Modelling of the IRE1α-ORIN1001 complex

Murine IRE1α and MKC9989 (PDB 4PL3) was used as a template to model ORIN1001 bound to murine IRE1α with Schrodinger software. Homology modelling of yeast IRE1α (PDB 3FBV) was also achieved and was superimposed manually onto the model of ORIN1001 with murine IRE1α.

Clinical Proteomic Tumor Analysis Consortium (CPTAC) data analysis

Correlation between IRE1α phosphorylation (S549) and ERK phosphorylation (Y204) in CPTAC NSCLC tumors were analyzed using the LinkedOmics platform (97) (http://www.linkedomics.org).

Western Blot

Whole cell lysates or immunoprecipitation samples were separated by SDS-PAGE and transferred to nitrocellulose membrane (Biorad, 1620112). The antibody used are listed in Table S5. The reagents and kits used in this study are listed in Table S2.

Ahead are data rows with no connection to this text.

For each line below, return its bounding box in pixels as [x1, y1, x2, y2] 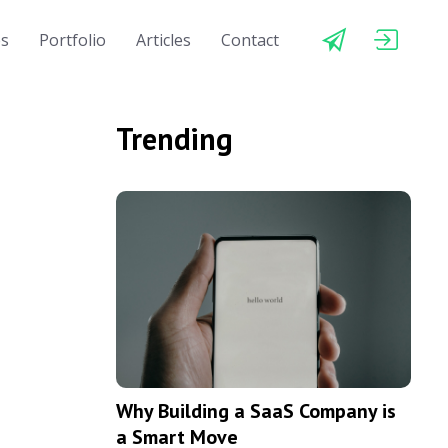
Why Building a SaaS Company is [115, 398, 396, 425]
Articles [136, 28, 191, 51]
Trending [115, 119, 233, 159]
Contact [221, 28, 279, 51]
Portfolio [39, 28, 106, 51]
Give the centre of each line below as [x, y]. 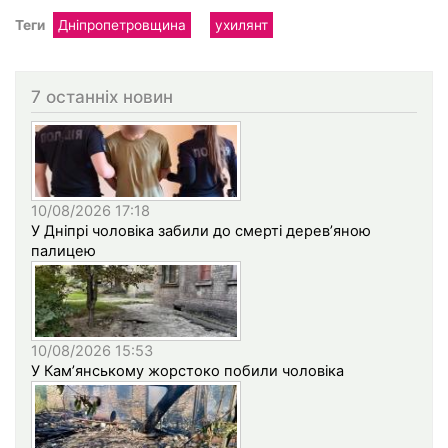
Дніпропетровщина [122, 24]
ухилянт [241, 24]
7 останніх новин [102, 96]
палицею [63, 251]
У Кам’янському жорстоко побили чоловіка [187, 371]
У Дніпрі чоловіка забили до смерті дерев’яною [201, 231]
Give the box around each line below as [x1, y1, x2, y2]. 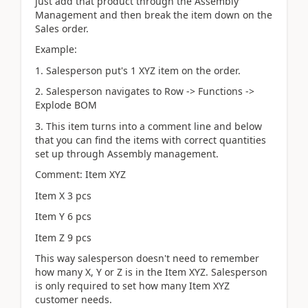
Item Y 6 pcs [35, 210, 91, 223]
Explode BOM [35, 98, 97, 112]
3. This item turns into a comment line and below [35, 119, 262, 133]
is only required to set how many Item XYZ [35, 279, 230, 293]
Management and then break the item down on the [35, 8, 272, 21]
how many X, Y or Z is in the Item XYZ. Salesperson [35, 265, 267, 279]
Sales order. [35, 21, 89, 35]
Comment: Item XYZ [35, 168, 126, 181]
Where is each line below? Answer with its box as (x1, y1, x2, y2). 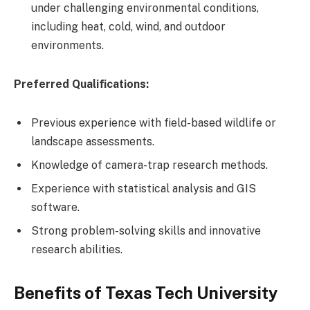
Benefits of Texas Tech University (14, 282, 277, 302)
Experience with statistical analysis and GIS (31, 181, 256, 195)
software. (31, 200, 80, 214)
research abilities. (31, 242, 122, 256)
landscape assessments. (31, 134, 154, 148)
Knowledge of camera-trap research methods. (31, 158, 268, 172)
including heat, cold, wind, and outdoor (31, 20, 226, 34)
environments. (31, 39, 104, 53)
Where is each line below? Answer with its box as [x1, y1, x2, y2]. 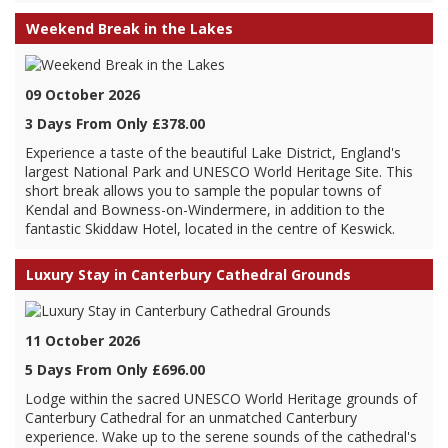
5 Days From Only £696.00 [25, 360, 205, 379]
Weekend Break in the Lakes [26, 19, 233, 38]
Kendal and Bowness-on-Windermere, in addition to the [25, 200, 385, 219]
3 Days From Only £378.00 [25, 114, 205, 133]
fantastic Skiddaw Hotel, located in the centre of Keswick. [25, 219, 395, 238]
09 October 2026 [25, 85, 140, 104]
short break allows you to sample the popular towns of [25, 181, 381, 200]
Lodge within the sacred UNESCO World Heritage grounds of [25, 389, 417, 408]

Statistics and reproducibility

Data are expressed as the mean ± SD or mean ± SEM as indicated in the figure legends; n is the number of independent biological replicates, unless specifically indicated otherwise in the figure legend. The respective n values are shown in the figure legends. No statistical method was used to pre-determine the sample sizes. For animal experiments, at least 4 biological replicates were included based on previously published work, preliminary studies as standard for this field of research. See figures legends for each experiment. Treatments were performed in a non-blinded manner by a research technician who was not aware of the objectives of the study because the colors of the drugs used are different from that of vehicle control. The results were quantified using GraphPad Prism 8. 2-tailed, unpaired Student’s t test with or without Welch’s correction was utilized to compare the differences between 2 groups as indicated in figure legends. One-way ANOVA with Dunnett’s or Tukey’s multiple comparison test was used to compare the differences among 3 or more groups as indicated in figure legends. Two-way ANOVA with Bonferroni’s multiple comparison test was used to calculate the significance difference for cell growth, tumor volume and body weight measurement over time. The log-rank (Mantel-Cox) test was used to test for the significant differences of survival between the groups. P < 0.05 was considered statistically significant. No samples or animals were excluded from the analysis.

Study approval

All protocols described in this study were approved by the Baylor College of Medicine Institutional Animal Care and Use Committee (AN6813).

Data and materials availability:

All data are available in the manuscript or the supplementary material. Requests for materials should be addressed to X.C.